#### Work request
For the records below, print the lines from the line with "Answer as (x, y)." through the line with "is the efficiency of the (210, 411)" exactly as written; include both end lines and exclude the rest.

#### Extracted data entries
----------
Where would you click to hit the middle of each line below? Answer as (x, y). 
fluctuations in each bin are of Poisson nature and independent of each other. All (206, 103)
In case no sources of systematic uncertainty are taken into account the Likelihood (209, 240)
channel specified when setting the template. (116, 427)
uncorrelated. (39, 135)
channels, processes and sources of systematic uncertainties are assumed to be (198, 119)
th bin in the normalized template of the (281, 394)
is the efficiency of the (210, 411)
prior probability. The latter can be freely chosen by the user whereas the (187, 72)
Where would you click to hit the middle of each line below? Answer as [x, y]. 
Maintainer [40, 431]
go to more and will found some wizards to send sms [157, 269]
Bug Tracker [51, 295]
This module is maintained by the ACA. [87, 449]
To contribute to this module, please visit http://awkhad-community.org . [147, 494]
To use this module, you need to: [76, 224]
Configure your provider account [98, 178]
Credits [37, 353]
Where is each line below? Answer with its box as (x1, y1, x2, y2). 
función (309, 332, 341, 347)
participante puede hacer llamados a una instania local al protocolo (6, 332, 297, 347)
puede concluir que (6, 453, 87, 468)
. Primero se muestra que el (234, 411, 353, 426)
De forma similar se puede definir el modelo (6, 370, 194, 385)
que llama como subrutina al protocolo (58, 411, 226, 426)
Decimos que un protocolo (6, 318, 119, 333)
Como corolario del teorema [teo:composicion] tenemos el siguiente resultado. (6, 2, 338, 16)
----------
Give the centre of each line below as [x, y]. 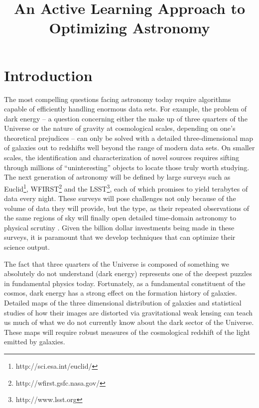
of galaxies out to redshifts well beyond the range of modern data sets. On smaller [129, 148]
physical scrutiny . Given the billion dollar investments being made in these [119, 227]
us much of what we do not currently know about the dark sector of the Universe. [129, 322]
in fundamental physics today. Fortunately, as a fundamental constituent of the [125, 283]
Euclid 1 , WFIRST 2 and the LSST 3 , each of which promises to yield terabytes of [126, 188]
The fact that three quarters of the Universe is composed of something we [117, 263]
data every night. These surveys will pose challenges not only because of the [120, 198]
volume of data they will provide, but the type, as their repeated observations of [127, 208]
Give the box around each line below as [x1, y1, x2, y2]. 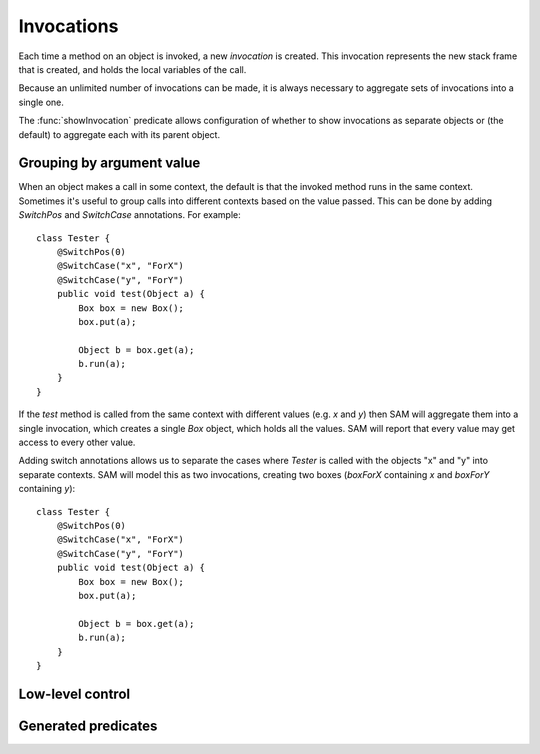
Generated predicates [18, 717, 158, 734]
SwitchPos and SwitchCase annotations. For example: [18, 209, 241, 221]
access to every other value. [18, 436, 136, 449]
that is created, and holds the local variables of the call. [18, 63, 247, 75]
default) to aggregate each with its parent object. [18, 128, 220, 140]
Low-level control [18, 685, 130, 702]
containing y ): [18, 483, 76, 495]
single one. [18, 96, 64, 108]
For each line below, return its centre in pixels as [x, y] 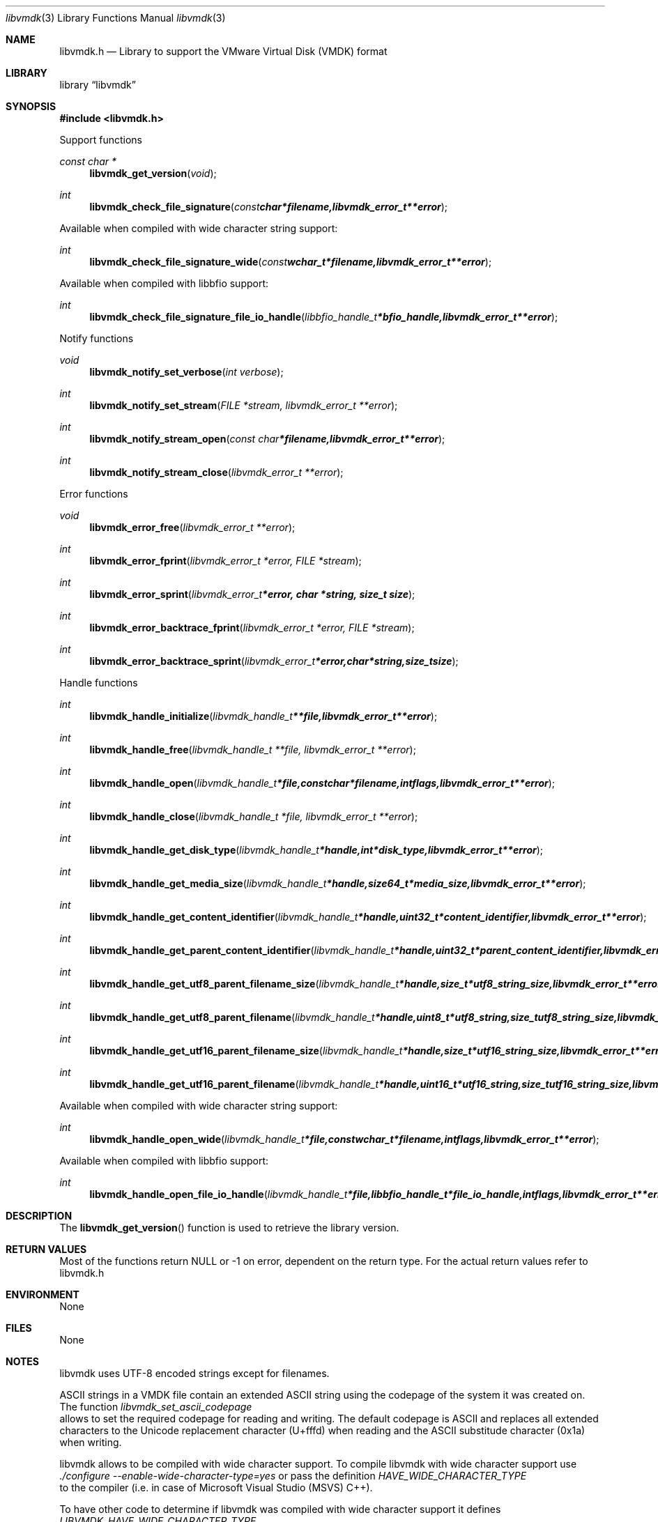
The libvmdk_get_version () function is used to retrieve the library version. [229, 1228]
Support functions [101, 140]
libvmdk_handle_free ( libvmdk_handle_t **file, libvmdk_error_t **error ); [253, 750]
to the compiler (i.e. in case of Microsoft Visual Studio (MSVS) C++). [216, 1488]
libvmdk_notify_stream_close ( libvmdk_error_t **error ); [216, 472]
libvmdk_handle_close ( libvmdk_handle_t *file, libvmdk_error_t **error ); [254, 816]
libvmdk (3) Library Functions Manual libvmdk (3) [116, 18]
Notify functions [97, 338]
----------
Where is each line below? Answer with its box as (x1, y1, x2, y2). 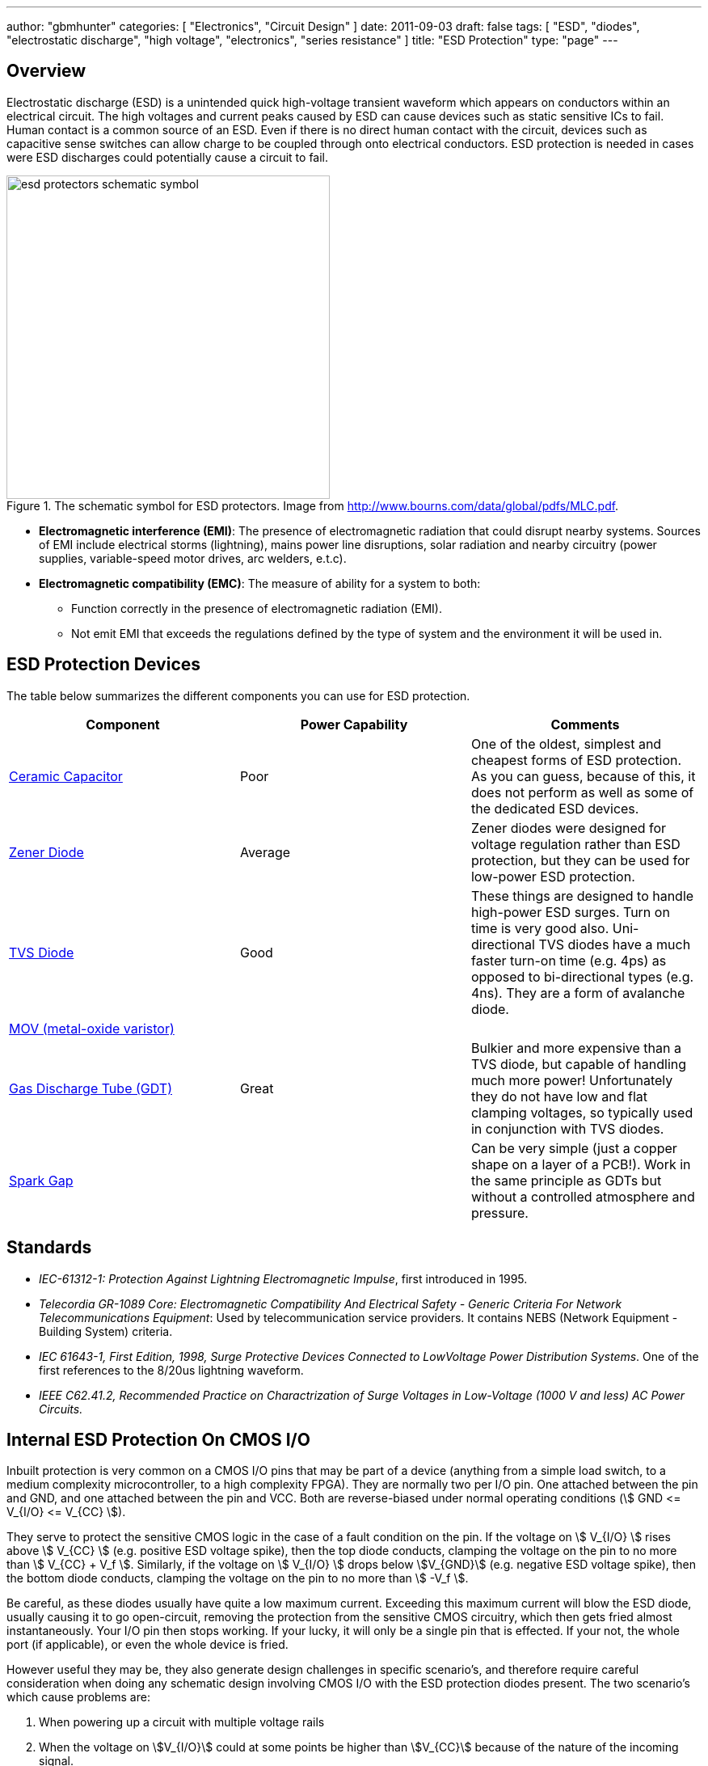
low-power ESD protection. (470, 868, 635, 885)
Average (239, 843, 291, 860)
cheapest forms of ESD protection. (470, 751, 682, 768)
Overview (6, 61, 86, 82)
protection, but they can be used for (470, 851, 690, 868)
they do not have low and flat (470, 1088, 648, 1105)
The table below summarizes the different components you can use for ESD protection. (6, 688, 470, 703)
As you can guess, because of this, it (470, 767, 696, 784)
----------
#### Response to this task
Where would you click to hit the middle of each line below? Answer as (x, y). 
fluctuations in each bin are of Poisson nature and independent of each other. All (206, 103)
In case no sources of systematic uncertainty are taken into account the Likelihood (209, 240)
channel specified when setting the template. (116, 427)
uncorrelated. (39, 135)
channels, processes and sources of systematic uncertainties are assumed to be (198, 119)
th bin in the normalized template of the (281, 394)
is the efficiency of the (210, 411)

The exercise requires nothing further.